The implication is not that agents should be turned loose without limits. It is that users and organizations may still be learning how much autonomy to grant, where oversight should sit, and which kinds of tasks are suitable for longer agent runs.

That learning curve appears directly in the Claude Code usage data. New users fully auto-approve about 20 percent of sessions. After roughly 750 sessions, that figure climbs past 40 percent.

More experienced users also interrupt slightly more often. The interruption rate rises from about 5 percent of work steps for new users to around 9 percent for experienced ones. Anthropic reads this as a change in operating style: newer users approve more steps one by one, while experienced users allow more autonomy and step in when needed.

Even then, intervention remains limited. Experienced users do not interrupt in more than 90 percent of work steps.

Oversight changes as tasks become more complex

The public API shows a related pattern. For simple work, such as editing a line of code, 87 percent of tool calls involve some form of human oversight.

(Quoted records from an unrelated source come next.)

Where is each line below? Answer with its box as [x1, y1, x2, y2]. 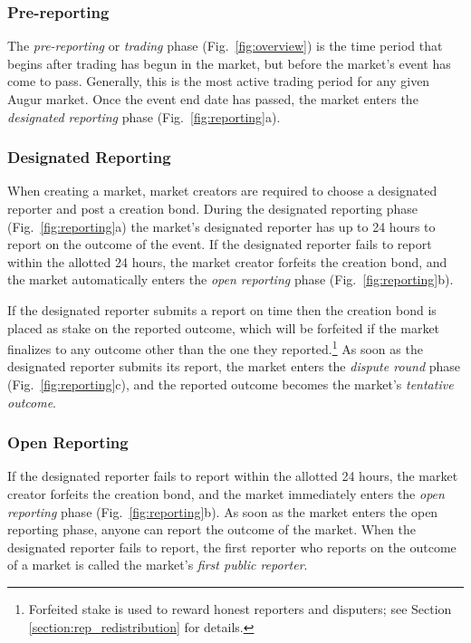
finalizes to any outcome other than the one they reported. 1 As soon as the [7, 337, 423, 358]
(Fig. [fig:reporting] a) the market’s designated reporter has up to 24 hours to [7, 216, 436, 235]
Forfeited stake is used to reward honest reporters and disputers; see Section [28, 599, 452, 618]
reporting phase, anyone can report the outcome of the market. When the [7, 520, 416, 539]
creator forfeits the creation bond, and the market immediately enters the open [7, 485, 445, 503]
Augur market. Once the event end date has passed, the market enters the [7, 90, 418, 108]
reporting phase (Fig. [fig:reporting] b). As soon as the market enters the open [7, 502, 438, 521]
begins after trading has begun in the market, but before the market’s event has [7, 53, 451, 72]
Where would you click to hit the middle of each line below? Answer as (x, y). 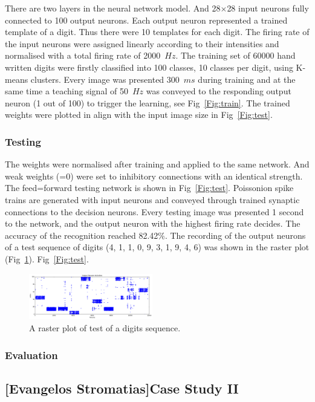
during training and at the (247, 79)
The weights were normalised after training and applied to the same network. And (157, 164)
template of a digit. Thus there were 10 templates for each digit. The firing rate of (157, 32)
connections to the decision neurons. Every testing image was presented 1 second (154, 211)
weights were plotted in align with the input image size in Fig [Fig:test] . (139, 115)
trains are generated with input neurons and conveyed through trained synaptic (152, 199)
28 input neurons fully (268, 8)
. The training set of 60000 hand (235, 55)

For more complex tasks, including autonomously finding zero-day exploits or writing a compiler, that oversight figure falls to 67 percent. The source does not say that complex tasks are less risky. Instead, the data shows that when users assign harder work, they often allow the agent more room to operate.

Claude Code also appears to apply its own brake during demanding work. For the most difficult tasks, it pauses to ask questions more than twice as often as it does for minimal-complexity work.

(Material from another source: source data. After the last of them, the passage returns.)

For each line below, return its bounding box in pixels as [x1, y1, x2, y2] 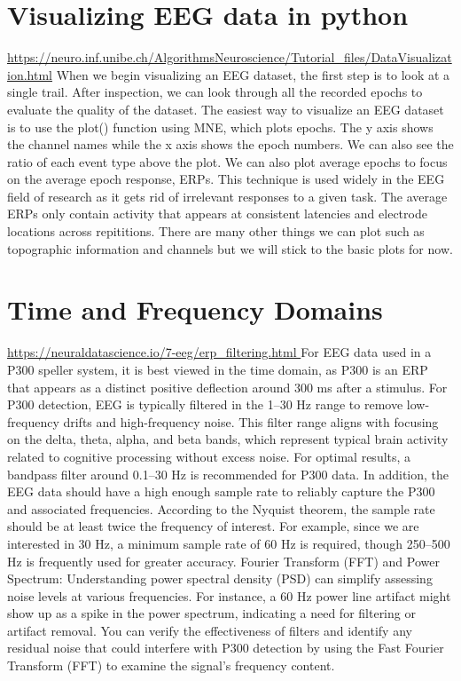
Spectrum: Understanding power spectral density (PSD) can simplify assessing [7, 569, 433, 588]
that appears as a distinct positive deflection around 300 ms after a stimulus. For [7, 377, 448, 396]
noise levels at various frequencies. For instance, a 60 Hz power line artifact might [7, 586, 451, 605]
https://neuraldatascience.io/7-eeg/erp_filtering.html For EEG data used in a [7, 343, 432, 361]
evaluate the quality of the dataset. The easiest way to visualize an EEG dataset [7, 99, 444, 118]
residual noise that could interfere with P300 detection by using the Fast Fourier [7, 638, 444, 657]
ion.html [7, 65, 52, 83]
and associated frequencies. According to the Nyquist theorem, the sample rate [7, 499, 435, 518]

Anthropic presents that behavior as a safety mechanism. A model that can identify uncertainty and ask for confirmation adds another layer alongside external controls such as authorization systems and human approvals.

What broader adoption could require

Anthropic expects agents at high levels of risk and autonomy to become more common, especially if adoption spreads beyond software engineering into higher-stakes industries. That would make the design of oversight systems more important, not less.

The company recommends broader post-deployment monitoring for model developers, product builders, and policymakers. At the same time, it warns against requiring a single rigid interaction pattern for every agent system.

One example is manual approval for every agent action. Anthropic argues that this can create friction without necessarily improving safety.

The larger lesson is that AI agent adoption is not only a model-capability story. It is also about user trust, product design, task selection, and the practical rules that determine when an agent can act, when it should ask, and when a human needs to intervene.

For now, software development is the clearest test case. It shows agents becoming more autonomous in real use, while also showing how much of the broader economy has yet to make the same shift.